Task to carry out:
For the material below, return exactly the lines starting at the line containing "EINZUGSGEBIET" and ending at the line containing "Elektroschrott", both ends included, and no others.

Material for the task:
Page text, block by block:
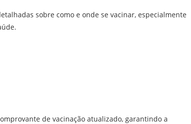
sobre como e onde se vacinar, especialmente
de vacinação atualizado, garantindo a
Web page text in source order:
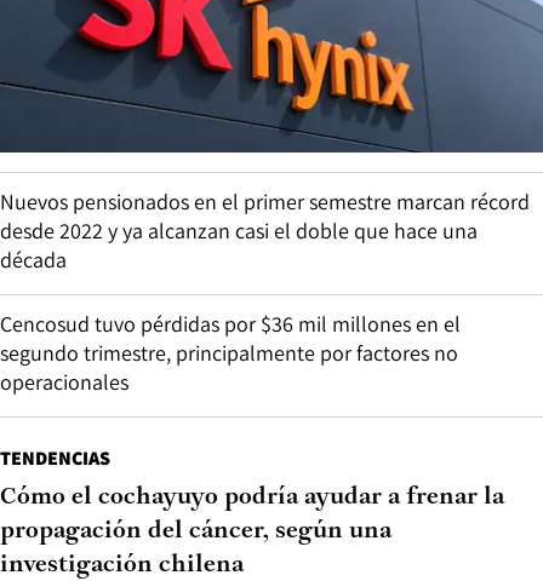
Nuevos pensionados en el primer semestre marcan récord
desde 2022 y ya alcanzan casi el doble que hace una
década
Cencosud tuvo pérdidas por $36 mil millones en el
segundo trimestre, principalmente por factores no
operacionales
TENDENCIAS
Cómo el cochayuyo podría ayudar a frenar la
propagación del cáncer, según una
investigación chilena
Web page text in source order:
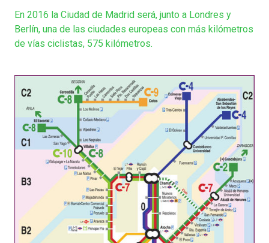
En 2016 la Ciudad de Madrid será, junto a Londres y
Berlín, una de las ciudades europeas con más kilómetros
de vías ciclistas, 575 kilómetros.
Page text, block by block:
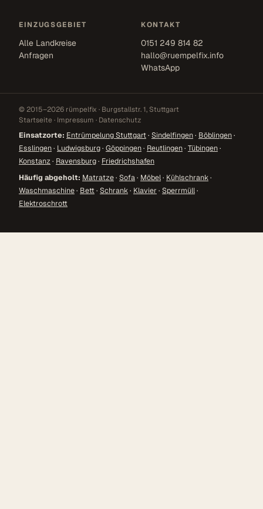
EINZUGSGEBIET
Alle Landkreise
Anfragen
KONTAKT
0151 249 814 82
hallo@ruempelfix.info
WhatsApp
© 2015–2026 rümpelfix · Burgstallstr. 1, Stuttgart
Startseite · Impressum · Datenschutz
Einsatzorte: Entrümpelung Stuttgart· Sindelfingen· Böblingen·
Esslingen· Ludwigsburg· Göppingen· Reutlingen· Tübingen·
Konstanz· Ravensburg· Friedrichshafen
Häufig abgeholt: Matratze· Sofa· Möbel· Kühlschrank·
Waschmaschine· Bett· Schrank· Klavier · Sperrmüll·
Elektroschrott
--
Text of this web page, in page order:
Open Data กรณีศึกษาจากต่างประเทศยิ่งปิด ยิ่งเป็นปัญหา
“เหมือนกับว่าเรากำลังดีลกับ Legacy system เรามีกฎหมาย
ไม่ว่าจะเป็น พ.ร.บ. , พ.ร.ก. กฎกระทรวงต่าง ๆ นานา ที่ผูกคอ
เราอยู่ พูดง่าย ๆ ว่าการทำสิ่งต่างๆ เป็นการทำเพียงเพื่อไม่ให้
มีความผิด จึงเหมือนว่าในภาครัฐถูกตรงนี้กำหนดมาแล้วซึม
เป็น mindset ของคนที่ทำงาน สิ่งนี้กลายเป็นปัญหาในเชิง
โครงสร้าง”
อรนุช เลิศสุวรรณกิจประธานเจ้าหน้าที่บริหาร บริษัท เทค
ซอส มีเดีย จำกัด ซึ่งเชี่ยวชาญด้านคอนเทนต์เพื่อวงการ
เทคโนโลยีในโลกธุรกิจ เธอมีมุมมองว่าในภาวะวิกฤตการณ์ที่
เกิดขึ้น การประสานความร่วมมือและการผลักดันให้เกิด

Problem solution:
EINZUGSGEBIET
Alle Landkreise
Anfragen
KONTAKT
0151 249 814 82
hallo@ruempelfix.info
WhatsApp
© 2015–2026 rümpelfix · Burgstallstr. 1, Stuttgart
Startseite · Impressum · Datenschutz
Einsatzorte: Entrümpelung Stuttgart· Sindelfingen· Böblingen·
Esslingen· Ludwigsburg· Göppingen· Reutlingen· Tübingen·
Konstanz· Ravensburg· Friedrichshafen
Häufig abgeholt: Matratze· Sofa· Möbel· Kühlschrank·
Waschmaschine· Bett· Schrank· Klavier · Sperrmüll·
Elektroschrott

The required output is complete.